I have no doubt that every bridging sales director and BDM will, having had an excellent year in 2015, now be looking at ways to sustain the progress made as expectations will be high in every boardroom to improve further on 2015.

For specialist packagers like us, we are also looking to see a continuation of the successful recipe of lower rates, more choice and greater competition for business among a growing number of lenders. Allowing market forces to lead the market has, so far, been good for all parts of the chain from lenders to borrowers and in 2016, I see that combination continuing. Unlike some, I do not see the MCD as a brake on future new business. The industry is already adjusting to the requirements and challenges posed and will be the stronger for it, both in terms of quality and competence in 2016.

We will be concentrating on a continuing programme of broker master classes which have proved popular this year, particularly with our network partners. It is clear that intermediaries, even the most experienced, are keen to learn new skills. That attitude speaks well for the future of the quality of advice and will help improve customer outcomes.

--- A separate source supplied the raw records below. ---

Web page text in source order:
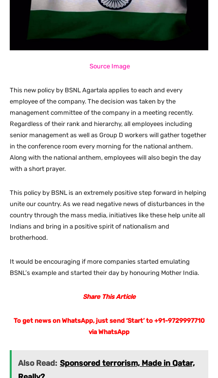
Source Image
This new policy by BSNL Agartala applies to each and every
employee of the company. The decision was taken by the
management committee of the company in a meeting recently.
Regardless of their rank and hierarchy, all employees including
senior management as well as Group D workers will gather together
in the conference room every morning for the national anthem.
Along with the national anthem, employees will also begin the day
with a short prayer.
This policy by BSNL is an extremely positive step forward in helping
unite our country. As we read negative news of disturbances in the
country through the mass media, initiatives like these help unite all
Indians and bring in a positive spirit of nationalism and
brotherhood.
It would be encouraging if more companies started emulating
BSNL’s example and started their day by honouring Mother India.
Share This Article
To get news on WhatsApp, just send ‘Start’ to +91-9729997710
via WhatsApp
Also Read: Sponsored terrorism, Made in Qatar,
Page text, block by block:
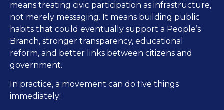
means treating civic participation as infrastructure,
not merely messaging. It means building public
habits that could eventually support a People’s
Branch, stronger transparency, educational
reform, and better links between citizens and
government.
In practice, a movement can do five things
immediately:
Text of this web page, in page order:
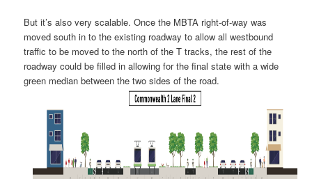
But it’s also very scalable. Once the MBTA right-of-way was
moved south in to the existing roadway to allow all westbound
traffic to be moved to the north of the T tracks, the rest of the
roadway could be filled in allowing for the final state with a wide
green median between the two sides of the road.

2016 will see the more forward thinking specialist packagers taking advantage in the latest technology field, particularly in the area of application submission and sourcing. With greater emphasis for brokers to demonstrate evidence of research, being able to access a clear, verifiable audit trail will be a vital component in choosing a specialist partner and Complete FS intends to continue to be at the cutting edge of what technology can offer.

Technology, particularly in the bridging market, needs to be considered as a helpmate rather than a total solution. Human experience and understanding of each applicant’s specific circumstances is the most vital part of what we offer. It is going to get harder to find that level of talent and we are fortunate to have made some key hirings recently as I do see a situation where there is definitely going to be shortage of people with the right skills.

Finally, as the talk at the pumps is a possible return to petrol prices actually dipping under the £1 per litre mark, the only other wish on my list to Father Christmas is that we see average bridging rates dip under the magic 1% per month mark. Perhaps wishful thinking, but it would help towards further increasing credibility for the long term.